Sunday, December 26, 2010

Holidays and New Years

hey everyone! Hope your holidays have been great! This year has gone by super fast and now we are getting ready to celebrate the New Years..crazy! I think you can all agree with me that eating and exercising around the holidays can be tough. I was definitely was challenged this season. I didnt do too bad but I went off track a little. I am still working out hard in the gym and eating right. It was a few weeks before Thanksgiving when things at work went into stress overload and I was working on high priority cases...which I still am. It was hard to always get in the gym beause at the end of the day I wanted to sleep or do nothing..which I wasnt doing much of..and I was doing excellent in the gym..killing it! :) Now I am into the Christmas holiday and I realized how little I paid attention to my health the last couple of months. Work took priority and nothing else. I tried to squeeze in workouts and eat right, but in the end I took the back burner. My weight didnt increase or get out of control...it just didnt go anywhere. All I have to show right now is the constant lack of sleep/tired look. I dont have what you call a relaxing job...I am on the go from the moment I walk in the door until I walk out...sometimes not taking my full lunch..and most times working OT. I also have been put through the wringer with buying a house...no joke! I plan on working on changing things so that this doesnt keep happening..and I know its all about the mental outlook on things and how one deals with stress, etc. Sometimes the mental outlook is not enough. Here's to change for the New Year...cause this gal needs it! Good thing about tomorrow is that it's a brand new day...clean slate :) Im looking forward to the New Year! I'm not sure what my resolutions are, I have quite a few on my mind. What are your New Year's resolutions?

Sunday, November 14, 2010

Checking in

Hello girls! I wasn't sure if you wanted me on this blog anymore since I'm never on here :) It's hard to get on here when I dont have internet, but I will try to get to this blog more often than I have. Looks like you both are doing very well ---congrats on all the improvements!

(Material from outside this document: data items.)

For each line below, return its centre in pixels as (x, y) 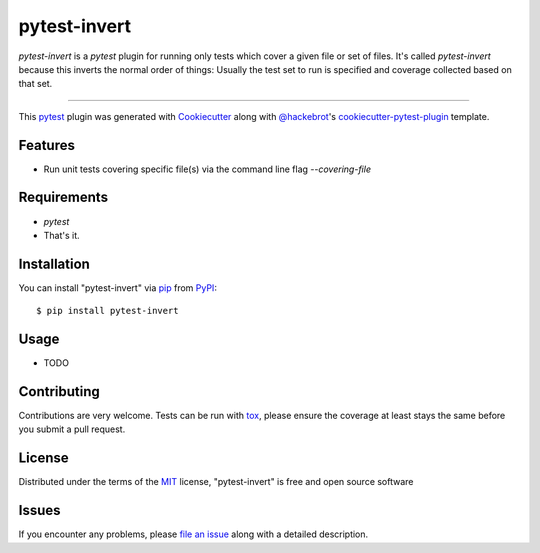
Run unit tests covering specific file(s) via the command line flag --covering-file (207, 169)
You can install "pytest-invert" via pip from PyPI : (117, 287)
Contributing (59, 391)
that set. (35, 84)
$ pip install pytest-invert (107, 311)
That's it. (61, 235)
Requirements (63, 197)
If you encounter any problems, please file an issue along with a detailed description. (193, 534)

As of right now I have lost a total of 40+ lbs. and dropped a few pant sizes. I have been eating very well and excercising. I had a recent health issue with my gallbladder and it made me even more focused on eating right. Gallbladder is doing fine right now on this healthier eating plan. Still a long ways to go, but progress has been made.

Good luck to everyone and I will check in soon.

Friday, July 30, 2010

Day 3... Week 3

Well, I felt defeated last night when I ran.  It was hard.  How hard can running for three minutes REALLY be? Hard enough that I yelled at my husband during it.  Hard enough that at the slightest incline I thought I may die.  Hard enough to where I feel like a total wimp.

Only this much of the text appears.